Copy every line of the data in which the word "over" occurs.

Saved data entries
====================

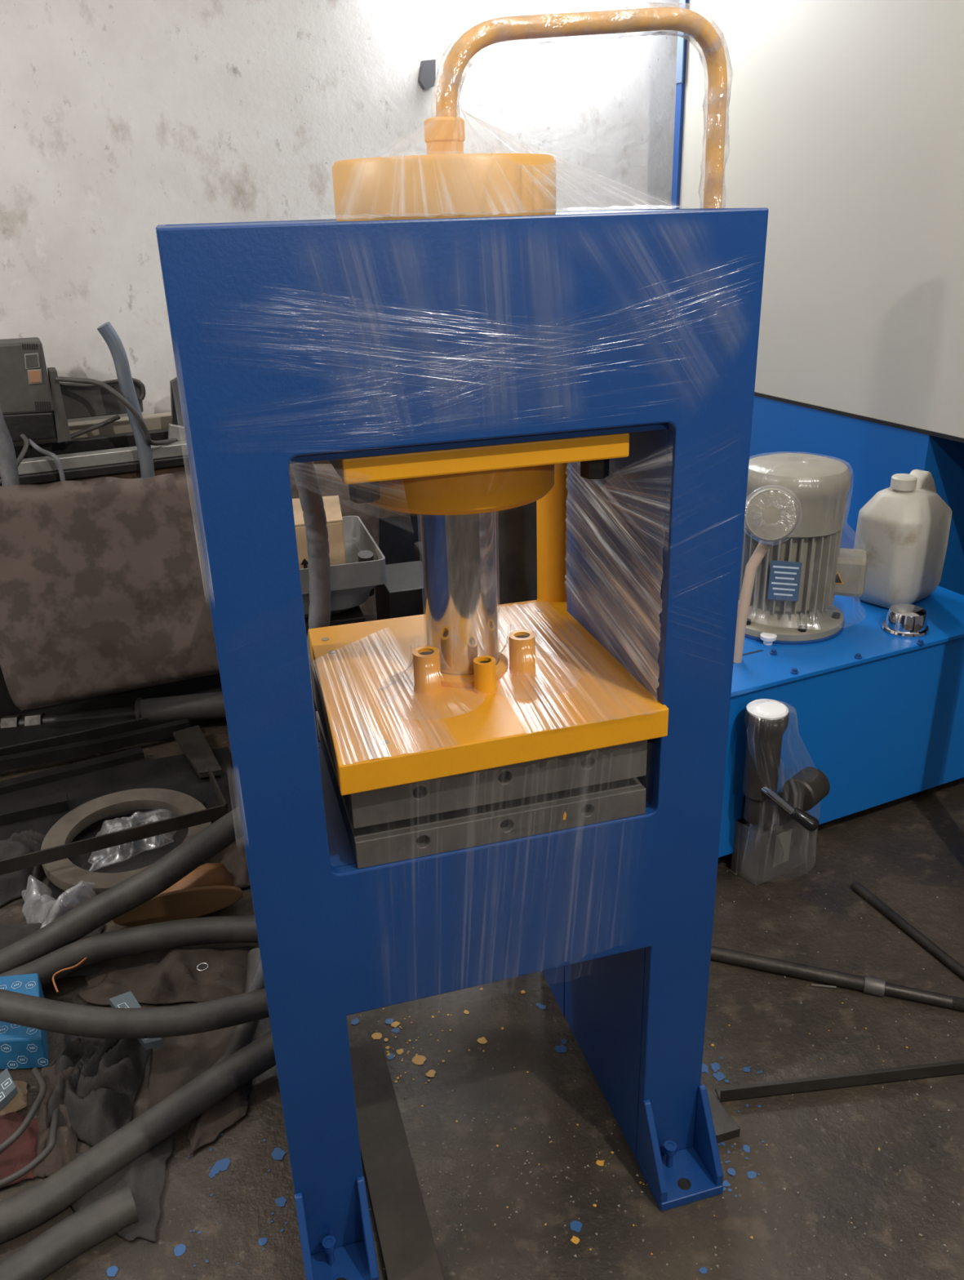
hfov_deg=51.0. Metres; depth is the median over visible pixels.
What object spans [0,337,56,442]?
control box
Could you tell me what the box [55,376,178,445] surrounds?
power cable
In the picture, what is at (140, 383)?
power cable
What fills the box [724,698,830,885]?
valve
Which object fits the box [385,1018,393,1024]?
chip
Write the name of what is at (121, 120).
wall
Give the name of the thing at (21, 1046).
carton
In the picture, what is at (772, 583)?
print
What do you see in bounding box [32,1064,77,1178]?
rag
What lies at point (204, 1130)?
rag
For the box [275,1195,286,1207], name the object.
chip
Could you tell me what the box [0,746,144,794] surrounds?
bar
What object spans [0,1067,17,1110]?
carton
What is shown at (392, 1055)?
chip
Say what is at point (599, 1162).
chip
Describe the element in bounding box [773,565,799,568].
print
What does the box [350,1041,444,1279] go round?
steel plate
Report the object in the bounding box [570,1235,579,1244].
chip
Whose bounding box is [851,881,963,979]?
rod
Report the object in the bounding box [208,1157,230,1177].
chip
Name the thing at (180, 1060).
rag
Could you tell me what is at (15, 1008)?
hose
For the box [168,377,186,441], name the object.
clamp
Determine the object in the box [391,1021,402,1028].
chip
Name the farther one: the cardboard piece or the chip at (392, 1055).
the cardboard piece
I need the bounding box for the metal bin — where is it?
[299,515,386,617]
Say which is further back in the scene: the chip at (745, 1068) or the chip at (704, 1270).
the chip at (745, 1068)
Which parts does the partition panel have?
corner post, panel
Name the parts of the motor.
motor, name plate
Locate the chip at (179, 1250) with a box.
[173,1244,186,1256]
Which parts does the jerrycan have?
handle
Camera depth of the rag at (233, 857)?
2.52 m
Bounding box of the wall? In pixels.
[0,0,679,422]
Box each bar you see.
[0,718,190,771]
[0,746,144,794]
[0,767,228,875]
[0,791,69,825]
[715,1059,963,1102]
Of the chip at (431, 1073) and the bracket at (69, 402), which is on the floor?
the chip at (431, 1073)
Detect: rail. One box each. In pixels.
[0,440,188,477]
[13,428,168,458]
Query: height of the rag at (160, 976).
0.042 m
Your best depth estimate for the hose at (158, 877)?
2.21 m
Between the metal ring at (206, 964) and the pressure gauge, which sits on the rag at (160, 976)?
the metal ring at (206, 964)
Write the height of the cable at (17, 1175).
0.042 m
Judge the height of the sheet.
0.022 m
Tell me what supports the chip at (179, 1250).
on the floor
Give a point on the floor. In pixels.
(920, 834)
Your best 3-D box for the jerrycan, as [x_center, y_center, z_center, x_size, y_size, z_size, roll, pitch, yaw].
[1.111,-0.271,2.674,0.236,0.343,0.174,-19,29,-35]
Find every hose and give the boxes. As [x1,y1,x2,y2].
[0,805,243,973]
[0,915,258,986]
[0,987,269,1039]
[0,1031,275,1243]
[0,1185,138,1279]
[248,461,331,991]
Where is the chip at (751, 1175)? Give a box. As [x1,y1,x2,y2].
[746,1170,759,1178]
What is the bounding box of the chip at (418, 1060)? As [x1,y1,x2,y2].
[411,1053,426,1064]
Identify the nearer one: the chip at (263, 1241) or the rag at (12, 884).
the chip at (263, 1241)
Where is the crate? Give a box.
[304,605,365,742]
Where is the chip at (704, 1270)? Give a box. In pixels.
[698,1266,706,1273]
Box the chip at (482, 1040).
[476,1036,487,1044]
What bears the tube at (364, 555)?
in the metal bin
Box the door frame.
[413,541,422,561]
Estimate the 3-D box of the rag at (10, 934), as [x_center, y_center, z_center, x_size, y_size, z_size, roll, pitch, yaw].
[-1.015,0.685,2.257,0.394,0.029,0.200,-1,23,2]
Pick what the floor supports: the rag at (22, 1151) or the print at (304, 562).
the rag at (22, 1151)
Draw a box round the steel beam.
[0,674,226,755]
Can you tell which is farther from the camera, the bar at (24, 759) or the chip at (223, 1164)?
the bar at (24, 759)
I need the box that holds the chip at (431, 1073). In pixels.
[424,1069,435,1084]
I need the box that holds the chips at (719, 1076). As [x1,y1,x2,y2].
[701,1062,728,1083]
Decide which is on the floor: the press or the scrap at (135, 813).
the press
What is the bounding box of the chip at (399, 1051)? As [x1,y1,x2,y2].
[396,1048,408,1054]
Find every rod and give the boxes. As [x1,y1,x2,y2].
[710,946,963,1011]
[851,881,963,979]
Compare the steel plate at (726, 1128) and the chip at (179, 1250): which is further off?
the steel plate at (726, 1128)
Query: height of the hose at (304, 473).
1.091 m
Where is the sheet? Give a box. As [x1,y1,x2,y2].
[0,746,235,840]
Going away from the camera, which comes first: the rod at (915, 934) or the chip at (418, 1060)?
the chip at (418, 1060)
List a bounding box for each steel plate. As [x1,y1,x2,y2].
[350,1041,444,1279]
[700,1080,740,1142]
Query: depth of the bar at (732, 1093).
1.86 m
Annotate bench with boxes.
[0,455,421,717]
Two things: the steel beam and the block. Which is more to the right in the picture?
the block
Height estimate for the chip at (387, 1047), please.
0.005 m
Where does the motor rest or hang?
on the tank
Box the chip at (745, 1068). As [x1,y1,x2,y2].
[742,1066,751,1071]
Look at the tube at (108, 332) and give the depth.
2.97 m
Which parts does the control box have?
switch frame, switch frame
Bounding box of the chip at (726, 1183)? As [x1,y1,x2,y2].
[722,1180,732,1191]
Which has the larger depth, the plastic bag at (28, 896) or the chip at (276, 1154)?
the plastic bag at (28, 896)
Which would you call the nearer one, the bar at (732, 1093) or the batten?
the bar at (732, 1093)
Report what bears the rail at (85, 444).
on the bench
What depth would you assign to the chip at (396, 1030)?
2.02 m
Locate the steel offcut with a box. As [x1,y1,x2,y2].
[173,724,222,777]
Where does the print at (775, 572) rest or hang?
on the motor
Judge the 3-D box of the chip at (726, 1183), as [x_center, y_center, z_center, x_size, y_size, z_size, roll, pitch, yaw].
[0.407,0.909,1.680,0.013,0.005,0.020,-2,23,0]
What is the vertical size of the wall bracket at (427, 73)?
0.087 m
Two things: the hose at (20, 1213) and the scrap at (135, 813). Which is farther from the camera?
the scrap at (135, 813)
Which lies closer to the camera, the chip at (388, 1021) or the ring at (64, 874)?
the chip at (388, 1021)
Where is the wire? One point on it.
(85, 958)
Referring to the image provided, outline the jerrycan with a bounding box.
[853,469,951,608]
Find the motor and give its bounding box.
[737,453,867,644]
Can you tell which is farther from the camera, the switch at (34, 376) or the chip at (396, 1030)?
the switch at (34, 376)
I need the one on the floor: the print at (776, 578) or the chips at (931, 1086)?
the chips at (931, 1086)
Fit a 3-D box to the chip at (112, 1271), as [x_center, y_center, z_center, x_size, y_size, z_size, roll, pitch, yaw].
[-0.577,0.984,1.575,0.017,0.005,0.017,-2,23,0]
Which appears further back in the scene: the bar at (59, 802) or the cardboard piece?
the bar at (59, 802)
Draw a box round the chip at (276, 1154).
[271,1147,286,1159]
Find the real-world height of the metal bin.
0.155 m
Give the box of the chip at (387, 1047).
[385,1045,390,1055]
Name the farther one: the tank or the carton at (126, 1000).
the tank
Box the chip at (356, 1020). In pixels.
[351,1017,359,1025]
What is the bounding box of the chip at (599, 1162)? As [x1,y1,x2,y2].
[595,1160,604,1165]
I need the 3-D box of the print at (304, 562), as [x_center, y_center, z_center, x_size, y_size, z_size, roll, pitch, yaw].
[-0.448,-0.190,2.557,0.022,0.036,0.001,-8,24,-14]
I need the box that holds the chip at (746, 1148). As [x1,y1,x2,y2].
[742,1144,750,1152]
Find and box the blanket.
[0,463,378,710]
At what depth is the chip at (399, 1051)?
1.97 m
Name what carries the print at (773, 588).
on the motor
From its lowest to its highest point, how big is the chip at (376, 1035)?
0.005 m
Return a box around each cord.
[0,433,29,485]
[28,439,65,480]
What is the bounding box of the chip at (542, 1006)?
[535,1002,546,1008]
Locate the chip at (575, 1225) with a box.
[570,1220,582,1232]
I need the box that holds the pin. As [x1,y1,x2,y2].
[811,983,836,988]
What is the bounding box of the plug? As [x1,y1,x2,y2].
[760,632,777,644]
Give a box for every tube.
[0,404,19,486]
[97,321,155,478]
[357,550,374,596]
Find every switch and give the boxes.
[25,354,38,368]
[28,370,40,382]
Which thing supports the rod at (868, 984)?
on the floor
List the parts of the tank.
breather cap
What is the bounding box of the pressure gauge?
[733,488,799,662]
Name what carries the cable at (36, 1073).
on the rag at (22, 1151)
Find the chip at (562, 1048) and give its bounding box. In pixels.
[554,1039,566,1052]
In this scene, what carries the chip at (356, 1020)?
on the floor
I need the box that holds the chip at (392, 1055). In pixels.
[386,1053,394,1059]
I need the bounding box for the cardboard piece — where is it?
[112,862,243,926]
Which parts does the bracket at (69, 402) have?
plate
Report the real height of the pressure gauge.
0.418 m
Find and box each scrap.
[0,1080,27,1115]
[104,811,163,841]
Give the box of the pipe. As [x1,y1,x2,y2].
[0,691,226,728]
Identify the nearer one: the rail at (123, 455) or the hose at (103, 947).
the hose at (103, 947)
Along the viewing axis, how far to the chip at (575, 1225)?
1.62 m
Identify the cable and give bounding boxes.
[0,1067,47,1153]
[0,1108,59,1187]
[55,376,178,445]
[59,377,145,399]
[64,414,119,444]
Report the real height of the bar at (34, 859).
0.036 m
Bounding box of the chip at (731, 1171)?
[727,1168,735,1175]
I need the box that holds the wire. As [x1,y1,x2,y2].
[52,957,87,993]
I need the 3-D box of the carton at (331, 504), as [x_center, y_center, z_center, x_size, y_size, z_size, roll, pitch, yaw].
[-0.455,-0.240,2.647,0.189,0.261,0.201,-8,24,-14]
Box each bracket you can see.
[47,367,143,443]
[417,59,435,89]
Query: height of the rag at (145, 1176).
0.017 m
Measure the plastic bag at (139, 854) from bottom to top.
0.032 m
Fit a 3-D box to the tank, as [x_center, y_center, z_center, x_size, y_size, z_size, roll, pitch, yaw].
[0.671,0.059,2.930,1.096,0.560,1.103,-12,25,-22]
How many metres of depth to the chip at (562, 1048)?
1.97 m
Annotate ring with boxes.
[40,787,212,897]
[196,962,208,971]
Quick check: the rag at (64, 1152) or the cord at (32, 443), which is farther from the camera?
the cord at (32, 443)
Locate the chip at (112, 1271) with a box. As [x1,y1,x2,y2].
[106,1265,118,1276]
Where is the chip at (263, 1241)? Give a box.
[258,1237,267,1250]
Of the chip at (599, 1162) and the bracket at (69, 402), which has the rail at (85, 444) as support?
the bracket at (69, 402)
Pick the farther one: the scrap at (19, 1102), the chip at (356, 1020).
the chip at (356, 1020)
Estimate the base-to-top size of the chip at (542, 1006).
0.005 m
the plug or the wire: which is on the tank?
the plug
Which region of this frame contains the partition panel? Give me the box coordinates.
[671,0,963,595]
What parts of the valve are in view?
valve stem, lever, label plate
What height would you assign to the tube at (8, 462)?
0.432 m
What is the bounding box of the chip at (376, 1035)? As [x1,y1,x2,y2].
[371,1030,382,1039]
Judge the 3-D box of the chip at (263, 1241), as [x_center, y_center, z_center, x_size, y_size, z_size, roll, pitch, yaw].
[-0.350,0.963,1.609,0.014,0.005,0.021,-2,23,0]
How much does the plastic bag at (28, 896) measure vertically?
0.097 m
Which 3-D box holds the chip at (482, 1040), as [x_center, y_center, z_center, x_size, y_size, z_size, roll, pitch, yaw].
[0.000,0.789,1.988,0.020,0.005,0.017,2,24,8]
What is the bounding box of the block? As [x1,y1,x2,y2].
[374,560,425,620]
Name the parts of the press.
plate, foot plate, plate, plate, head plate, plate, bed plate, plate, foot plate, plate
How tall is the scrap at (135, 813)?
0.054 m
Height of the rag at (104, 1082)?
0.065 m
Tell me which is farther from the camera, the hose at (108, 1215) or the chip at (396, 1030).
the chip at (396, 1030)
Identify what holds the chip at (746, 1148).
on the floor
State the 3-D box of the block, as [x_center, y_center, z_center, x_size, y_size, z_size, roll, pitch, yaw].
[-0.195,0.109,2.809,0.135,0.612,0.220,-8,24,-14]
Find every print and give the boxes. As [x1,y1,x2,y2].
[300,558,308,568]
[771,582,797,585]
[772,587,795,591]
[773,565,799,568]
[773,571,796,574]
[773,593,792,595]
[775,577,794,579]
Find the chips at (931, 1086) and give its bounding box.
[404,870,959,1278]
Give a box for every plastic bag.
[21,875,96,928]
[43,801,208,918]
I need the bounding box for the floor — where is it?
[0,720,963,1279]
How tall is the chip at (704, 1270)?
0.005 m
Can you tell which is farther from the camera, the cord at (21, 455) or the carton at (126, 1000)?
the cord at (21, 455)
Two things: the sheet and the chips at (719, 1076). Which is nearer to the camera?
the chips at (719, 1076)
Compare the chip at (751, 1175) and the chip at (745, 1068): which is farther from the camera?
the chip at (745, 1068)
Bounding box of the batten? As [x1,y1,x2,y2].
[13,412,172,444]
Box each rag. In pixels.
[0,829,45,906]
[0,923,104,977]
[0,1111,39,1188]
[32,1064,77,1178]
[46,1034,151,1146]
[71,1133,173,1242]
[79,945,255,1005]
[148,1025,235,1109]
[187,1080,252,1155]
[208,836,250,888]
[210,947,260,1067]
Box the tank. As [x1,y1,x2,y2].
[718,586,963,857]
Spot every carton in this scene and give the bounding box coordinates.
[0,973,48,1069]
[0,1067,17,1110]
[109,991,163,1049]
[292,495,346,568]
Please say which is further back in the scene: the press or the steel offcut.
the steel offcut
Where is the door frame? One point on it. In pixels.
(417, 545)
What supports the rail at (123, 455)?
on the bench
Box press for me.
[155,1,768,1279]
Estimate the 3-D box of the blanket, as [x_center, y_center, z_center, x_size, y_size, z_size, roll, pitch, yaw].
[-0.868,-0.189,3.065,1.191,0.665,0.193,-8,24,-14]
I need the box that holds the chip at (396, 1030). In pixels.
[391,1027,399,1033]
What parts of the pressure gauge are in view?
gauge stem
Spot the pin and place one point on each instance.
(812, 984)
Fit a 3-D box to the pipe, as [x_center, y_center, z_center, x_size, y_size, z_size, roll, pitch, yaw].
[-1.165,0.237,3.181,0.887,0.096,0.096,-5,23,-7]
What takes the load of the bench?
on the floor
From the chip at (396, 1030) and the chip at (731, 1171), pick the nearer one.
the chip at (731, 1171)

====================

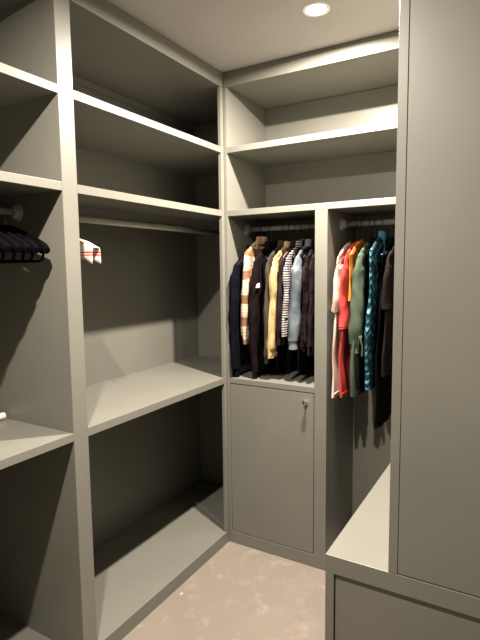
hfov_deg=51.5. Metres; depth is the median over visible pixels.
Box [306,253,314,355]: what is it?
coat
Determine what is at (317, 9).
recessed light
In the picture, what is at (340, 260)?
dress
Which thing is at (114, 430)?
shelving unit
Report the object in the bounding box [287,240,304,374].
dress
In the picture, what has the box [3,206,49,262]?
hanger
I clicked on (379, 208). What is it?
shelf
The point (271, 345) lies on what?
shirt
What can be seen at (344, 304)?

====================

Response area:
hfov_deg=51.0. Metres; depth is the median over visible pixels.
hfov_deg=51.5. Metres; depth is the median over visible pixels.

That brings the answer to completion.